Return each line exactly as written. Begin with the first line of the entries and end with the line that has "Employment The Brock Shop Dealer Login".

BEGIN Available records

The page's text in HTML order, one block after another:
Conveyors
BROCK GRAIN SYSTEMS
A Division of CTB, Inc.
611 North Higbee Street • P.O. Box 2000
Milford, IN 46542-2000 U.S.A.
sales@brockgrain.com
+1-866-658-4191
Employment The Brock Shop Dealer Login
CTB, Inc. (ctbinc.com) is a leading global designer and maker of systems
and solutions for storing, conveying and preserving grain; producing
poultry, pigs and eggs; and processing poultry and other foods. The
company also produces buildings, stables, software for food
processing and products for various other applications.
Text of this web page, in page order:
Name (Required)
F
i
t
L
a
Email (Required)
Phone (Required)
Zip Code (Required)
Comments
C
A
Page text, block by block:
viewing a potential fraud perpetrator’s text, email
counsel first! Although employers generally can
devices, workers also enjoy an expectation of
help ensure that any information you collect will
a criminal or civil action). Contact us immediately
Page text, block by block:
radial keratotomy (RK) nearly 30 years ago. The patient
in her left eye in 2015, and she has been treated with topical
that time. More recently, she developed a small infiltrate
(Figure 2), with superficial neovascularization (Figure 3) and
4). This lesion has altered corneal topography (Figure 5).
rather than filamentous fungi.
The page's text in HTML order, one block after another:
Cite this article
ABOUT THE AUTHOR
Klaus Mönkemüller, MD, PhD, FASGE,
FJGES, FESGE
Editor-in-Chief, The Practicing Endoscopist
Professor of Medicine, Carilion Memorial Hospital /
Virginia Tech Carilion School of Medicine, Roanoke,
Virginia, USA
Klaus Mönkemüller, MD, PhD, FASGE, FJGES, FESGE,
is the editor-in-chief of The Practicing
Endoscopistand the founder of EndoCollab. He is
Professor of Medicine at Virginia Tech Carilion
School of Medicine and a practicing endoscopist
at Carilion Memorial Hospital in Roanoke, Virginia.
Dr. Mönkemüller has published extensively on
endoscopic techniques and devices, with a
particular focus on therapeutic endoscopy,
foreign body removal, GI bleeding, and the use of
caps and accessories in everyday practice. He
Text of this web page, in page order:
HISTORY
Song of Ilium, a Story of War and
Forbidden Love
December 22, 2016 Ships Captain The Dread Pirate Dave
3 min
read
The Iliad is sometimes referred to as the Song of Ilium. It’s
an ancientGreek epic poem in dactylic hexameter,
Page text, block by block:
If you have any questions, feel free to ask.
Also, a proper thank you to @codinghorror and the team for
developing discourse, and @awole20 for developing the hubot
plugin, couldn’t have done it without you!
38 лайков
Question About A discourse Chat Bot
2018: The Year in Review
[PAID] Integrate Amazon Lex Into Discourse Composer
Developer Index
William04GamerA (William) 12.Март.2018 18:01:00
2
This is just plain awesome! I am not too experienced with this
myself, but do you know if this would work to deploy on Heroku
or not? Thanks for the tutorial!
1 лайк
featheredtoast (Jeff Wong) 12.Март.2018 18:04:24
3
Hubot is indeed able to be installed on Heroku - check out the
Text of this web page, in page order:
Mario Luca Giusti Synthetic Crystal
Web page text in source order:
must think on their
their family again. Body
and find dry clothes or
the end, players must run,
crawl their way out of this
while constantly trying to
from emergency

END Available records

_Your response_
The page's text in HTML order, one block after another:
Conveyors
BROCK GRAIN SYSTEMS
A Division of CTB, Inc.
611 North Higbee Street • P.O. Box 2000
Milford, IN 46542-2000 U.S.A.
sales@brockgrain.com
+1-866-658-4191
Employment The Brock Shop Dealer Login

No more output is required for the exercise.